As he angled down off the levee, the rising dust from the trucks ahead filled his mouth and nose, dust crept into his lungs so thick that soon he was retching and gagging, coughing up specks of blood. Well, hell, maybe the emphysema would finish him right there in the stinking truck, and who would even care?

He slowed along the edge of the melon field and the men began piling out, lurching the truck harder, landing at a run to keep their balance beside the slow-moving vehicle, men peeling off into the melon rows. They got to work fast when they were picking on their own time, were paid by how much they could harvest. They didn’t look up from their work as the sun lifted, as the sky slowly bleached to white and the rising heat slicked sweat across their bare backs. They stopped only to drink from the six water coolers that were wired to the back of the truck, then got to work again. Lee, driving along feeling the truckjolt as they loaded the melons, couldn’t escape the sun’s reflection from the fields and from the truck’s hood and dashboard. The temperature inside the cab, even with the windows open, must be a hundred and thirty. He wished this were a horse operation instead of a farm, wished he were doingajob he cared about, something he could put his mind to.

By midmorning he’d pulled off his shirt. He felt cooked through. He grew bored with keeping tally on the pickers, marking down their loads as they dumped them into the truck bed.
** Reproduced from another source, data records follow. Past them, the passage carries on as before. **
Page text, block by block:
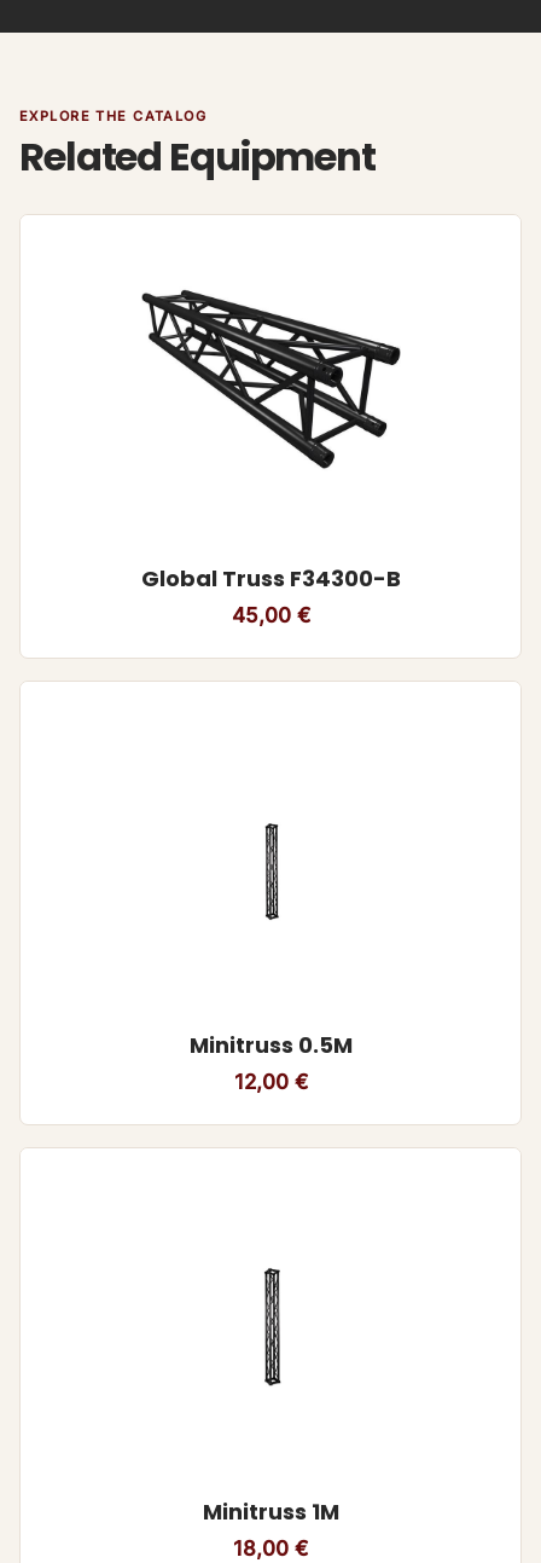
EXPLORE THE CATALOG
Related Equipment
Global Truss F34300-B
45,00 €
Minitruss 0.5M
12,00 €
Minitruss 1M
18,00 €
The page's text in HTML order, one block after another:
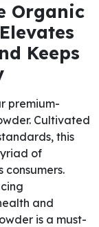
Organic
Keeps
premium-
Cultivated
this
of
and
is a must-
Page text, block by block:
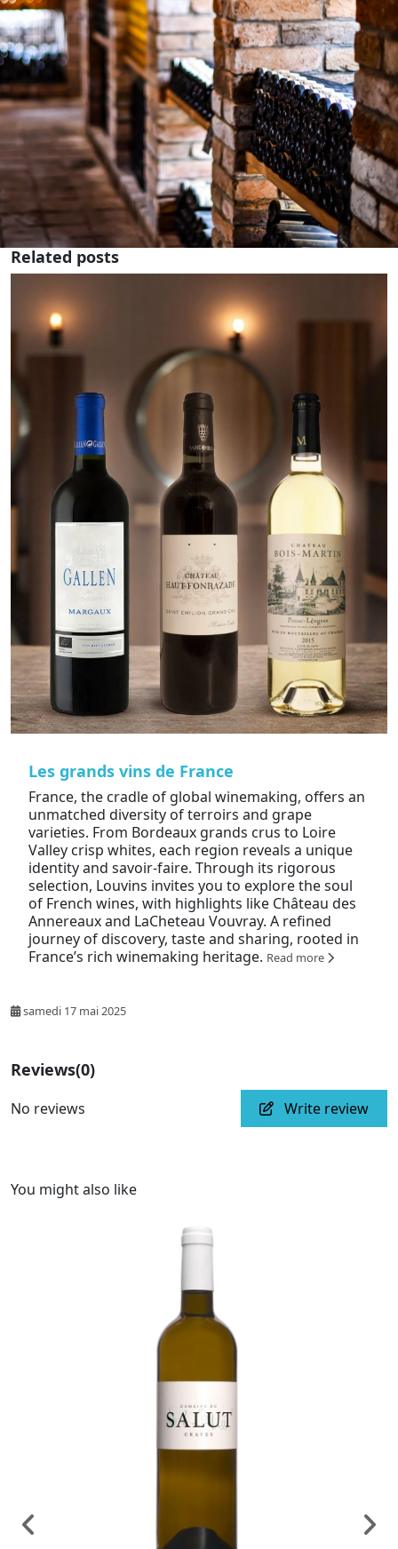
Related posts
Les grands vins de France
France, the cradle of global winemaking, offers an
unmatched diversity of terroirs and grape
varieties. From Bordeaux grands crus to Loire
Valley crisp whites, each region reveals a unique
identity and savoir-faire. Through its rigorous
selection, Louvins invites you to explore the soul
of French wines, with highlights like Château des
Annereaux and LaCheteau Vouvray. A refined
journey of discovery, taste and sharing, rooted in
France’s rich winemaking heritage. Read more
samedi 17 mai 2025
Reviews(0)
No reviews Write review
You might also like
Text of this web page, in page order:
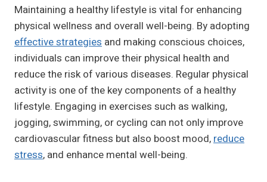
Maintaining a healthy lifestyle is vital for enhancing
physical wellness and overall well-being. By adopting
effective strategies and making conscious choices,
individuals can improve their physical health and
reduce the risk of various diseases. Regular physical
activity is one of the key components of a healthy
lifestyle. Engaging in exercises such as walking,
jogging, swimming, or cycling can not only improve
cardiovascular fitness but also boost mood,reduce
stress, and enhance mental well-being.
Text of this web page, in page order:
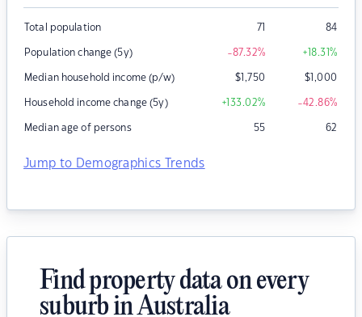
Total population 71 84
Population change (5y) -87.32% +18.31%
Median household income (p/w) $1,750 $1,000
Household income change (5y) +133.02% -42.86%
Median age of persons 55 62
Jump to Demographics Trends
Find property data on every
suburb in Australia
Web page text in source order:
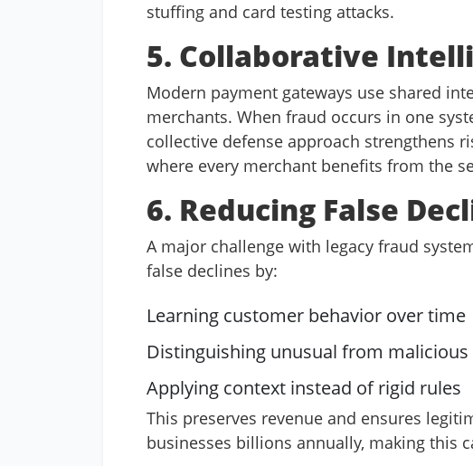
stuffing and card testing attacks.
5. Collaborative
Modern payment gateways use shared
merchants. When fraud occurs in one
collective defense approach strengthens
where every merchant benefits from the
6. Reducing False
A major challenge with legacy fraud
false declines by:
Learning customer behavior over time
Distinguishing unusual from malicious
Applying context instead of rigid rules
This preserves revenue and ensures
businesses billions annually, making this
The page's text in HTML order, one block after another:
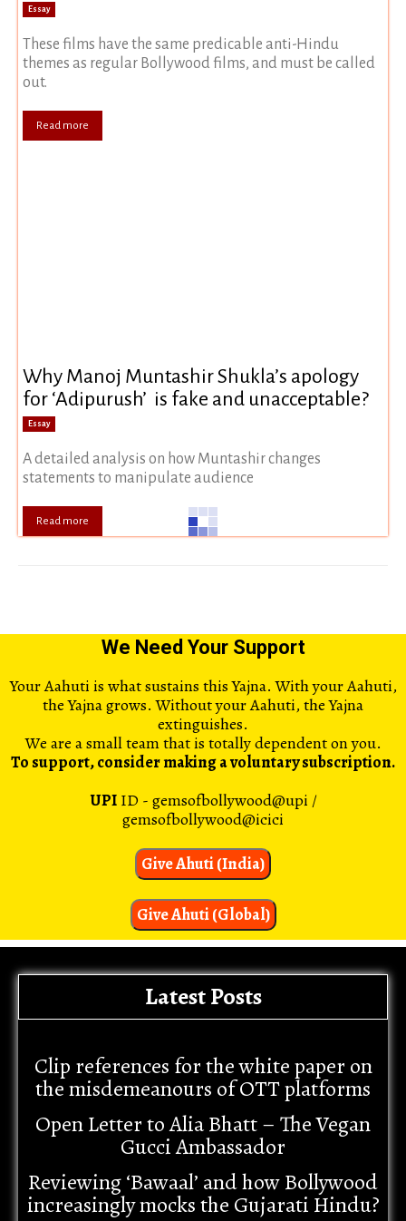
Essay
These films have the same predicable anti-Hindu
themes as regular Bollywood films, and must be called
out.
Read more
Why Manoj Muntashir Shukla’s apology
for ‘Adipurush’ is fake and unacceptable?
Essay
A detailed analysis on how Muntashir changes
statements to manipulate audience
Read more
We Need Your Support
Your Aahuti is what sustains this Yajna. With your Aahuti,
the Yajna grows. Without your Aahuti, the Yajna
extinguishes.
We are a small team that is totally dependent on you.
To support, consider making a voluntary subscription.
UPIID - gemsofbollywood@upi /
gemsofbollywood@icici
Give Ahuti (India)
Give Ahuti (Global)
Latest Posts
Clip references for the white paper on
the misdemeanours of OTT platforms
Open Letter to Alia Bhatt – The Vegan
Gucci Ambassador
Reviewing ‘Bawaal’ and how Bollywood
increasingly mocks the Gujarati Hindu?
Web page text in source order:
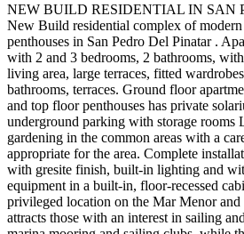
NEW BUILD RESIDENTIAL IN SAN
New Build residential complex of modern
penthouses in San Pedro Del Pinatar .
with 2 and 3 bedrooms, 2 bathrooms,
living area, large terraces, fitted
bathrooms, terraces. Ground floor
and top floor penthouses has private
underground parking with storage rooms
gardening in the common areas with a
appropriate for the area. Complete
with gresite finish, built-in lighting and
equipment in a built-in, floor-recessed
privileged location on the Mar Menor
attracts those with an interest in sailing
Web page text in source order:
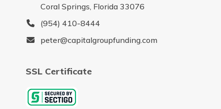
Coral Springs, Florida 33076
(954) 410-8444
peter@capitalgroupfunding.com
SSL Certificate
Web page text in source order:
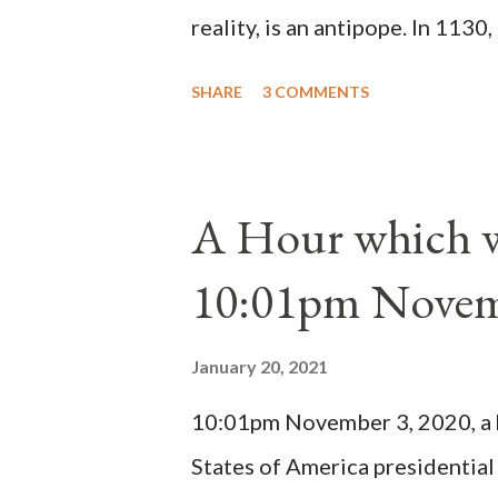
reality, is an antipope. In
cardinals elected the real
Bernard said "the 'sanior
Innocent II. By this he
(St. Bernard of Clairvaux by
possible when the absolute
SHARE 3 COMMENTS
A Hour which
10:01pm
January 20, 2021
10:01pm November 3, 2020,
States of America
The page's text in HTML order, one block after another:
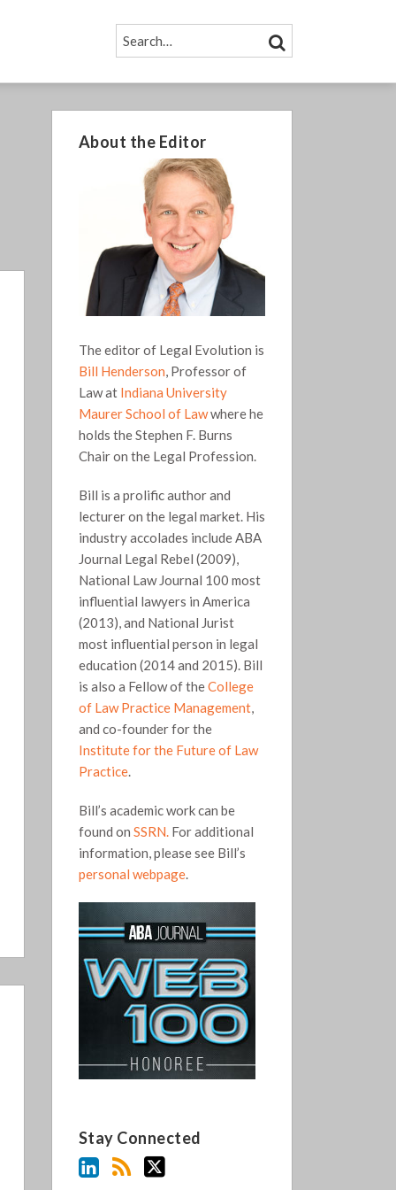
SEARCH… SEARCH
About the Editor
The editor of Legal Evolution is
Bill Henderson, Professor of
Law at Indiana University
Maurer School of Lawwhere he
holds the Stephen F. Burns
Chair on the Legal Profession.
Bill is a prolific author and
lecturer on the legal market. His
industry accolades include ABA
Journal Legal Rebel (2009),
National Law Journal 100 most
influential lawyers in America
(2013), and National Jurist
most influential person in legal
education (2014 and 2015). Bill
is also a Fellow of theCollege
of Law Practice Management,
and co-founder for the
Institute for the Future of Law
Practice.
Bill’s academic work can be
found on SSRN.For additional
information, please see Bill’s
personal webpage.
Stay Connected

By noon the water coolers were empty and the truck riding low on its axles, its bed piled high with its first load of cantaloupes. Going back in for the noon meal, the men rode on the outside, clinging to the slats, their voices irritable now with heat and hunger, exploding in fast Spanish arguments, and the heavy, sweet smell of the cantaloupes sickened Lee. If he were twenty years younger, maybe he wouldn’t mind this routine. At his age, with the emphysema flaring up, working all day in this damnable heat wasn’t going to cut it for long. Where the hell had he gotten the notion that the hot desert was just what he longed for? It was early that afternoon when, observing the men at work, he picked out a straw boss to run interference for him.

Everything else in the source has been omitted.